15:30:46 AirTableScript.findJoinManual: 2 15:30:46 AirTableScript.findJoinManual: 2a -rows:1405

Linux:

14:04:05 AirTableScript.findJoinManual: 2 14:07:43 AirTableScript.findJoinManual: 2a -rows:1405

I’ll try a string type too…

I had a feeling that the type could make a difference, and it does. The exact same code with String instead of Text is fast on Linux too…

Did a quick hack:

Dim quickRowsTemp() As String = str(dictVal).Split("""fields"":{") // Split the text rows in an array

Linux with both versions. String type is instantaneously, Text type takes almost 4 minutes.

15:02:20 AirTableScript.findJoinManual: 2 15:02:20 AirTableScript.findJoinManual: 2a -stringrows:1405 15:06:06 AirTableScript.findJoinManual: 2a -rows:1405 15:06:06 AirTableScript.findJoinManual: 2b

I’ll report it.

Case #46943

Don’t use Text split.
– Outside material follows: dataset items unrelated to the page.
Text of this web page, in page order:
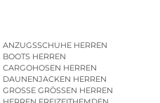
ANZUGSSCHUHE HERREN
BOOTS HERREN
CARGOHOSEN HERREN
DAUNENJACKEN HERREN
GROSSE GRÖSSEN HERREN
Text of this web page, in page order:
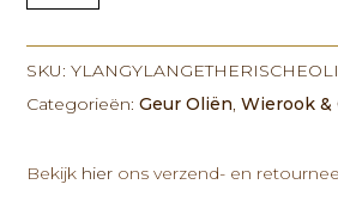
Etherische
Olie
-
10ml
SKU:
Categorieën:Geur Oliën,Wierook &
Bekijk hier ons verzend- en
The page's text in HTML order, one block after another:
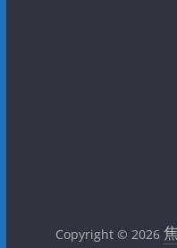
Copyright © 2026
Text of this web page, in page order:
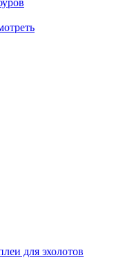
для эхолотов
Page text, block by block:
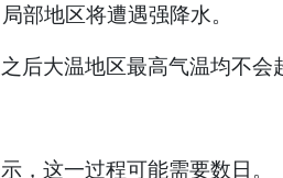
部地区将遭遇强降水。
大温地区最高气温均不会
，这一过程可能需要数日。
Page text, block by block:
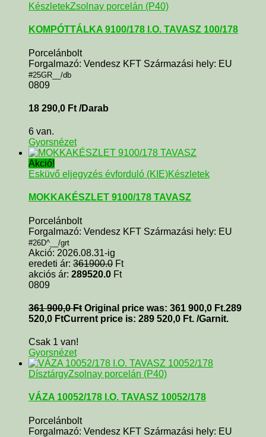
KészletekZsolnay porcelán (P40)
KOMPÓTTÁLKA 9100/178 I.O. TAVASZ 100/178
Porcelánbolt
Forgalmazó: Vendesz KFT Származási hely: EU
#25GR__/db
0809
18 290,0 Ft /Darab
6 van.
Gyorsnézet
Akció!
Esküvő eljegyzés évforduló (KIE)Készletek
MOKKAKÉSZLET 9100/178 TAVASZ
Porcelánbolt
Forgalmazó: Vendesz KFT Származási hely: EU
#26D^__/grt
Akció: 2026.08.31-ig
eredeti ár: 361900.0 Ft
akciós ár: 289520.0 Ft
0809
361 900,0Ft Original price was: 361 900,0 Ft.289
520,0 FtCurrent price is: 289 520,0 Ft. /Garnit.
Csak 1 van!
Gyorsnézet
DísztárgyZsolnay porcelán (P40)
VÁZA 10052/178 I.O. TAVASZ 10052/178
Porcelánbolt
Forgalmazó: Vendesz KFT Származási hely: EU
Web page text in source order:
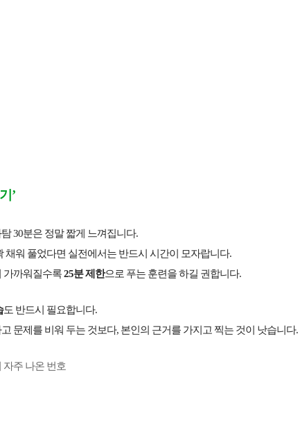
’
30분은 정말 짧게 느껴집니다.
채워 풀었다면 실전에서는 반드시 시간이 모자랍니다.
가까워질수록25분 제한으로 푸는 훈련을 하길 권합니다.
도 반드시 필요합니다.
문제를 비워 두는 것보다, 본인의 근거를 가지고 찍는 것이 낫습니다.
자주 나온 번호
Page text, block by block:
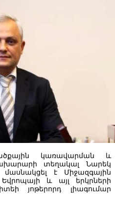
ծագած խնդիրները
եկամուտների
բանկի տեխնիկական
կառավարման և
տեղակալ Նարեկ
մասնակցել է Միջազգային
և այլ երկրների
յոթերորդ լիագումար
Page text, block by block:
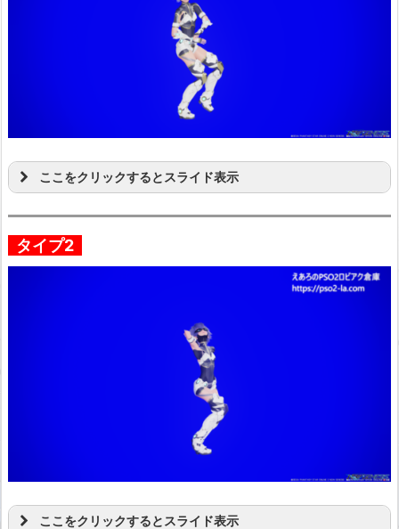
ここをクリックするとスライド表示
タイプ2
ここをクリックするとスライド表示
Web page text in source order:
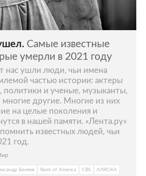
Самые известные
умерли в 2021 году
нас ушли люди, чьи имена
частью истории: актеры
политики и ученые, музыканты,
другие. Многие из них
на целые поколения и
в нашей памяти. «Лента.ру»
известных людей, чьи
год.
Беляев Bank of America CBS АЛЯСКА
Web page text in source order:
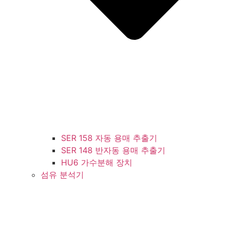
SER 158 자동 용매 추출기
SER 148 반자동 용매 추출기
HU6 가수분해 장치
섬유 분석기

It is bugged. And as you see, much slower.

Use string and it should fly.

Yep. This is an issue in most high level languages where strings are immutable. It’s why there’s a StringBuilder class in .NET, though you can do the same thing with a string array and join in Xojo.

In my testing on a Mac this is about twice as fast as the split technique:

		dim mb as new Xojo.Core.MutableMemoryBlock(Xojo.Core.TextEncoding.ASCII.ConvertTextToData(t))
		dim x As Integer = 0
		dim y As Integer = mb.Size-1
		dim ch As UInt8
		while x < y
				ch = mb.UInt8Value(x)
				mb.UInt8Value(x) = mb.UInt8Value(y)
				mb.UInt8Value(y) = ch
				x = x + 1
				y = y -1
		wend
                t = Xojo.Core.TextEncoding.ASCII.ConvertDataToText(mb)
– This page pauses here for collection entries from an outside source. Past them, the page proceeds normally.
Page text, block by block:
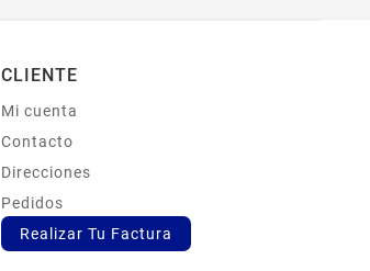
CLIENTE
Mi cuenta
Contacto
Direcciones
Pedidos
Realizar Tu Factura
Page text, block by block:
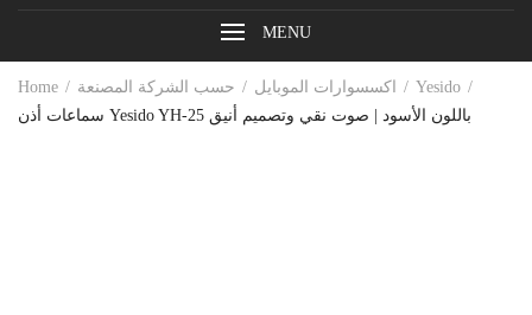
MENU
Home اكسسوارات الموبايل حسب الشركة المصنعة
Yesido
سماعات أذن Yesido YH-25 باللون الأسود | صوت نقي وتصميم أنيق
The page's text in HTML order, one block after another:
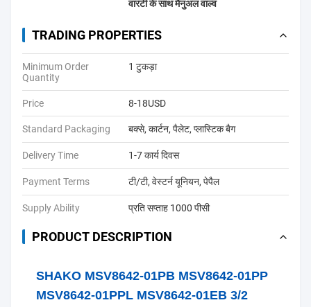
वारंटी के साथ मैनुअल वाल्व
TRADING PROPERTIES
Minimum Order
Quantity
1 टुकड़ा
Price 8-18USD
Standard Packaging बक्से, कार्टन, पैलेट, प्लास्टिक बैग
Delivery Time 1-7 कार्य दिवस
Payment Terms टी/टी, वेस्टर्न यूनियन, पेपैल
Supply Ability प्रति सप्ताह 1000 पीसी
PRODUCT DESCRIPTION
SHAKO MSV8642-01PB MSV8642-01PP
MSV8642-01PPL MSV8642-01EB 3/2
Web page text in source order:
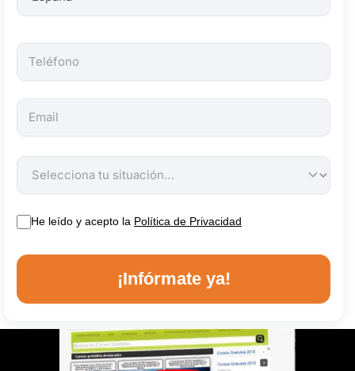
He leído y acepto la Política de Privacidad
¡Infórmate ya!
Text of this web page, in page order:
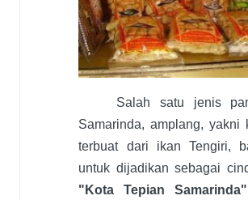
Salah satu jenis
Samarinda, amplang, yakni
terbuat dari ikan Tengiri,
untuk dijadikan sebagai
"Kota Tepian

However, using an old style MemoryBlock is 7-8x faster:

		dim mb As MemoryBlock = t
		dim x As Integer = 0
		dim y As Integer = mb.Size-1
		dim ch As UInt8
		while x < y
				ch = mb.UInt8Value(x)
				mb.UInt8Value(x) = mb.UInt8Value(y)
				mb.UInt8Value(y) = ch
				x = x + 1
				y = y -1
		wend
		dim s as string = mb.StringValue(0, mb.Size)
		s = s.DefineEncoding(Encodings.ASCII)
		t = s.ToText

Naturally if you have non-ASCII encoding then you can’t do it this way, though I’m guessing if you convert to/from UTF32 you can get away with 4-byte swaps.

[quote=314864:@Arthur v. d. B.]Cheers guys!

And @Michel Bujardet I have to search the other way around. So I’m doing both. :)[/quote]

This would affect your core logic, but…the absolute fastest and most memory efficient way to do what you need should be to walk the Text as an old style MemoryBlock in both directions. Aside from the initial conversion from Text to MemoryBlock, you’re not wasting any time allocating or swapping memory.

Of course it may not matter if you’re dealing with small blocks of Text.

Thanks again people!

And @Daniel Taylor: for now it’s easily fast enough, as the bottleneck is API communication which is factors slower.

I’ll consider it for a rewrite though, as the amount of data might grow in the future too.

[quote=315132:@Michel Bujardet]Don’t use Text split. It is bugged. And as you see, much slower.

Use string and it should fly.[/quote]

Excluding the performance issue, what did you find for a bug?

Hi guys! The feedback is still open, but any chance this has been fixed in the meantime (I’m still on 2017 R2.1) due to a different compiler or something else?